# (P)AID: (Prompt-guided) Attention Interpolation of Text-to-Image Diffusion

Author: Qiyuan He $^1$ Jinghao Wang $^2$ Ziwei Liu $^2$ Angela Yao $^1$

$^1$ National University of Singapore 

$^2$ S-Lab, Nanyang Technological University

In [None]:
%pip install -r requirements.txt

In [None]:
import torch, lpips
from utils import show_images_horizontally, compute_smoothness_and_consistency
from pipeline_interpolated_stable_diffusion import InterpolationStableDiffusionPipeline

In [None]:
pipe = InterpolationStableDiffusionPipeline(
    repo_name="runwayml/stable-diffusion-v1-5",
    guidance_scale=10.0,
    scheduler_name="unipc",
)

# Initialize the generator
vae_scale_factor = 8
channel = pipe.unet.config.in_channels
height = pipe.unet.config.sample_size * vae_scale_factor
width = pipe.unet.config.sample_size * vae_scale_factor
torch_device = "cuda"
generator = torch.cuda.manual_seed(1002)

latent = torch.randn(
    (1, channel, height // vae_scale_factor, width // vae_scale_factor),
    generator=generator,
    device=torch_device,
)

num_inference_steps = 50
lpips_model = lpips.LPIPS(net="vgg").to("cuda")

*Note: if you have sufficient computational resources (GPU Memory), you can change the below `pipe.interpolate_save_gpu` which generates the images one by one to `pipe.interpolate` which generates all interpolation images at once.*

In [None]:
warmup_ratio = 6.1 / 50
early = "fused_inner"
late = "self"
guide_prompt = (
    "A photo of a dog driving a car, logical, best quality, extremely detailed"
)
negative_prompt = "monochrome, lowres, bad anatomy, worst quality, low quality"

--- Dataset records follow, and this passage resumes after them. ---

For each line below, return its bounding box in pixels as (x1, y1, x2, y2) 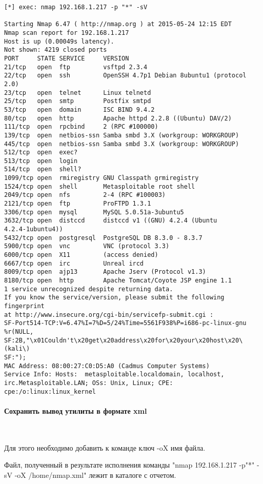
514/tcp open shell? (4, 166, 82, 173)
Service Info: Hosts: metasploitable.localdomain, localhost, (4, 371, 225, 378)
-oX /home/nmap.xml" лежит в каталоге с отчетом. (14, 469, 176, 480)
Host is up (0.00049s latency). (4, 37, 114, 45)
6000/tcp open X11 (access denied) (4, 251, 158, 259)
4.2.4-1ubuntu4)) (4, 226, 63, 233)
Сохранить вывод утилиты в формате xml (4, 405, 147, 416)
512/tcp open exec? (4, 149, 78, 156)
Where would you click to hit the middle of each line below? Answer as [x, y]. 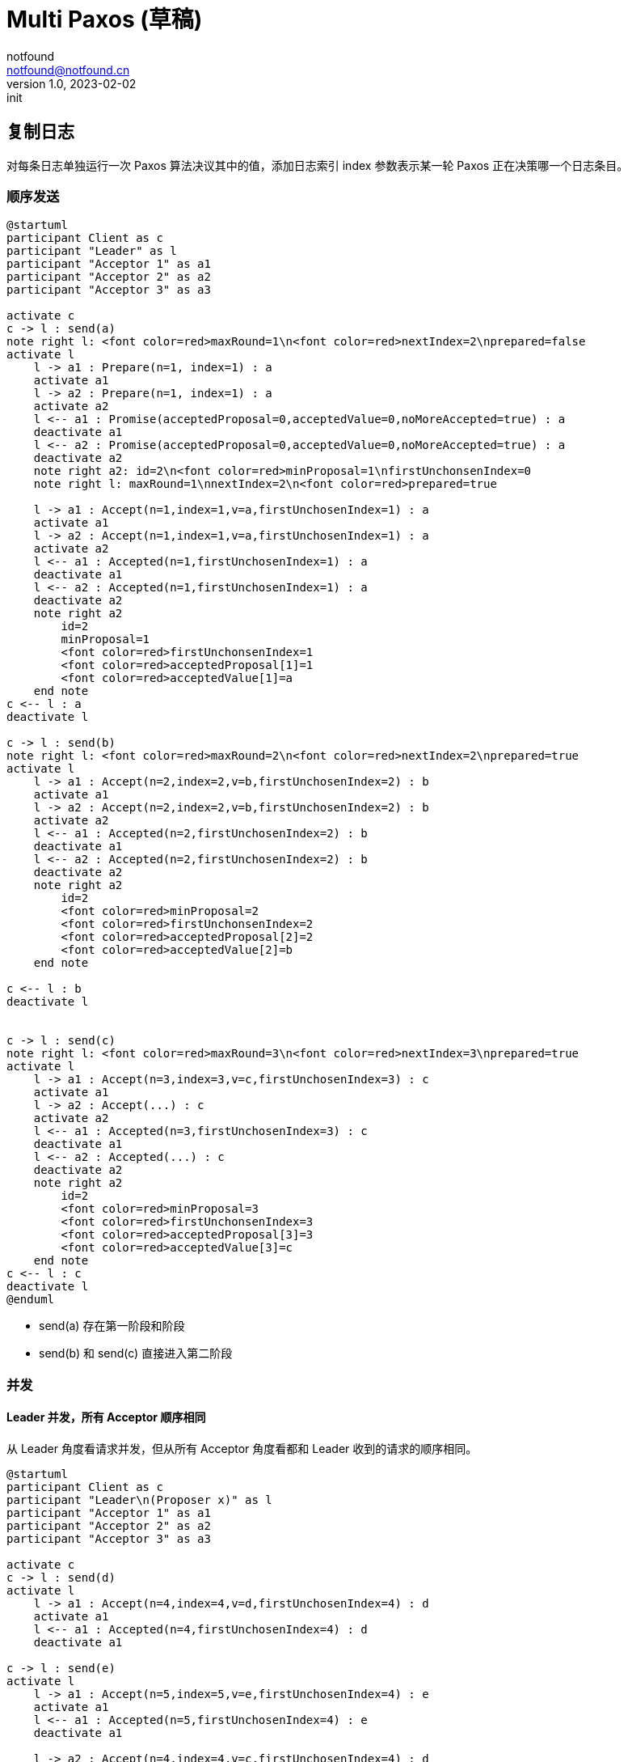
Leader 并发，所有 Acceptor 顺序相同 [106, 1417]
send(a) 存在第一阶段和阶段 [112, 1326]
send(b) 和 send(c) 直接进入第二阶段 [136, 1353]
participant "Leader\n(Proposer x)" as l [139, 1499]
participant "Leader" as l [92, 251]
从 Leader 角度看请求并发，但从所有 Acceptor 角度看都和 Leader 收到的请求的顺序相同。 [242, 1448]
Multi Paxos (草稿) [105, 19]
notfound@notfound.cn [68, 70]

prompt1 = "A photo of dog, best quality, extremely detailed"
prompt2 = "A photo of car, best quality, extremely detailed"
alpha = 6
beta = 3
images = pipe.interpolate_save_gpu(
    latent,
    latent,
    prompt1,
    prompt2,
    guide_prompt=guide_prompt,
    size=3,
    num_inference_steps=num_inference_steps,
    warmup_ratio=warmup_ratio,
    early=early,
    late=late,
    alpha=alpha,
    beta=beta,
    negative_prompt=negative_prompt,
)
show_images_horizontally(images, interact=True)
smoothness, consistency, _ = compute_smoothness_and_consistency(images, lpips_model)
print(smoothness, consistency)

In [None]:
warmup_ratio = 8.1 / 50
early = "fused_inner"
late = "self"
guide_prompt = (
    "A photo of a toy named dog-car, logical, best quality, extremely detailed"
)
negative_prompt = "monochrome, lowres, bad anatomy, worst quality, low quality"

prompt1 = "A photo of dog, best quality, extremely detailed"
prompt2 = "A photo of car, best quality, extremely detailed"
alpha = 8
beta = 8
images = pipe.interpolate_save_gpu(
    latent,
    latent,
    prompt1,
    prompt2,
    guide_prompt=guide_prompt,
    size=3,
    num_inference_steps=num_inference_steps,
    warmup_ratio=warmup_ratio,
    early=early,
    late=late,
    alpha=alpha,
    beta=beta,
    negative_prompt=negative_prompt,
)
show_images_horizontally(images, prompt1="a dog", prompt2="a car", interact=True)
smoothness, _, _ = compute_smoothness_and_consistency(images, lpips_model)
print(smoothness)

In [None]:
warmup_ratio = 8.1 / 50
early = "fused_inner"
late = "self"
guide_prompt = (
    "A photo of a car with furry texture, logical, best quality, extremely detailed"
)
negative_prompt = "monochrome, lowres, bad anatomy, worst quality, low quality"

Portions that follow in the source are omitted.